Борис Зайцев о современниках: Андрей Белый (Борис Бугаев). Часть четвертая.

Борис Зайцев о современниках: Андрей Белый (Борис Бугаев). Часть четвертая.

Из очерка Бориса Зайцева «Андрей Белый»:

  «Вблизи Спасских ворот, наискосок вниз от памятника Александру II, была в Кремле церковка Константина и Елены. Она стояла уединенно, как-то интимно и поэтически, близ Москва-реки и стены, в осенении деревьев — к ней и добраться не так просто.

   Одну пасхальную заутреню встречали мы в ней с Андреем Белым (уже после примирения). Ночь была сырая и туманная, палили пушки, толпа в Кремле, иллюминация — Иван Великий высвечивает золотым бисером, гудят «сорок сороков» торжественным, веселым гулом.

   Белый был очень мил, даже почти трогателен — мы христосовались, побродили в толпе, а потом отправились к общему нашему приятелю С. А. Соколову (Грифу, поэту, издателю раннего Блока) разговляться.

   Легко можно себе представить, что такое были розговины в Москве довоенной, даже не в Замоскворечье, а в доме литературно-интеллигентском: пасхи, куличи, окорока, цветные яйца, возлияния — все в размерах внушительных, в духе того веселого беспорядка, мирной сытости, что вообще уже стало легендой, а тогда стояло на краю пропасти.
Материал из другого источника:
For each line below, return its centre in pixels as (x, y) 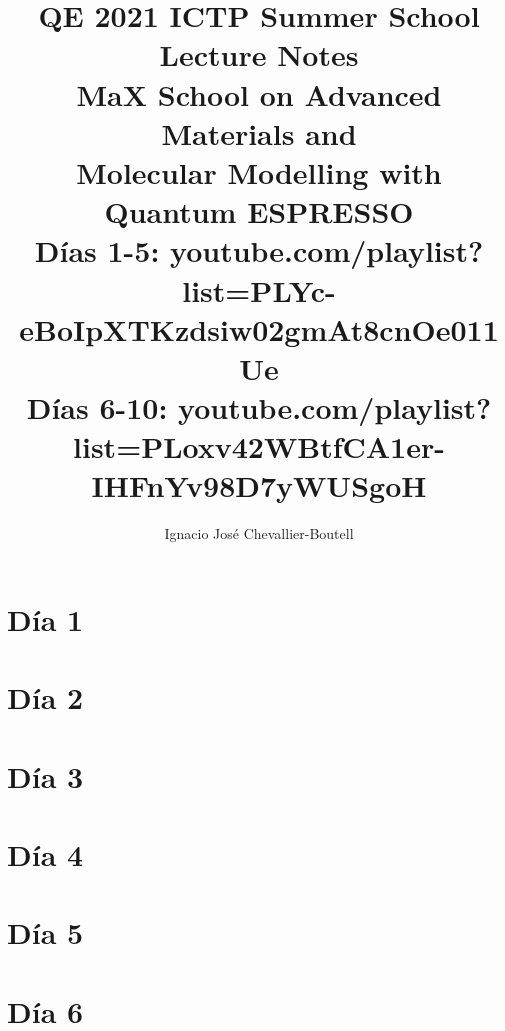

   У Грифа квартира была небольшая. В длинной и узкой столовой за пасхальным столом все мы и разместились — литературная молодежь того времени. На одном конце стола — Гриф, на другом — жена его, артистка Лидия Рындина. Христосовались, смеялись, ели, пили. В середине, напротив меня, сидел Белый, за ним гладкая стена.

   Сначала все шло отлично. Хозяева угощали, пили за гостей, мы поздравляли друг друга, уплетали пасху, куличи… Но в некий момент тон изменился. Белого стал задирать Александр Койранский — критик, художник, острослов, всегда он Белого не весьма чтил, а тут и вино поддержало. Белый начал волноваться, по русскому обыкновению, разговор скакнул с пустяков к серьезному. Смысл бытия, назначение поэта, дело его… Койранский подзуживал, разговор обострился.

   И вот Белый впал в исступление. Он вскочил, начал некую речь — исповедь-поэму:

     Золотому блеску верил,

   А умер от солнечных стрел,

   Думой века измерил,

   А жизнь прожить не сумел.

   Последняя строчка стихотворения этого, ему принадлежащего, и была, собственно, главным звуком выступления. Тут уже и Койранский, и все мы умолкли. Белый прекрасно, с трагической силой и пронзительностью изображал горечь, незадачливость и одиночество жизни своей. Непонимание, его окружавшее, смех, часто сопровождавший:

   Не смейтесь над мертвым поэтом,

   Снесите ему венок.

   На кресте и зимой и летом

   Мой фарфоровый бьется венок.

   . . . . . . . . . . . . . . . . . . . . . . . . . . . . .

   Пожалейте, придите;

   Навстречу венком метнусь.

   О, любите меня, полюбите,

   Я, быть может, не умер, быть может, проснусь,

   Вернусь…

   Да, то же рыдательное, что и в лучших его стихах,— будто сложная и богатая, на горестную сумятицу и неразбериху обреченная душа томилась перед нами. Что странней всего: в Святую ночь! Когда особенно дано человеку почувствовать себя в потоке мировой любви, единения братского. А он как раз тосковал в одиночестве. Пустой вихрь жизни, раны болят, но пустынность внутренняя вообще была ему свойственна. Нечто нечеловеческое было в этом удивительном существе. И кого сам-то он любил? Кажется, никого. А груз чудачества, монструозности утомлял.

   Фигура его металась на фоне стены, правда, как надгробный венок в ветре. Вдруг он раскинул руки крестом, прижался к стене спиной, совсем побледнел, воскликнул:

   — Я распят! Я в жизни распят! Вот мой путь… Все радуются, а я распят…

   Расходились поздно, туманным утром. Быть может, Александр Койранский и не так был доволен, что распалил Белого».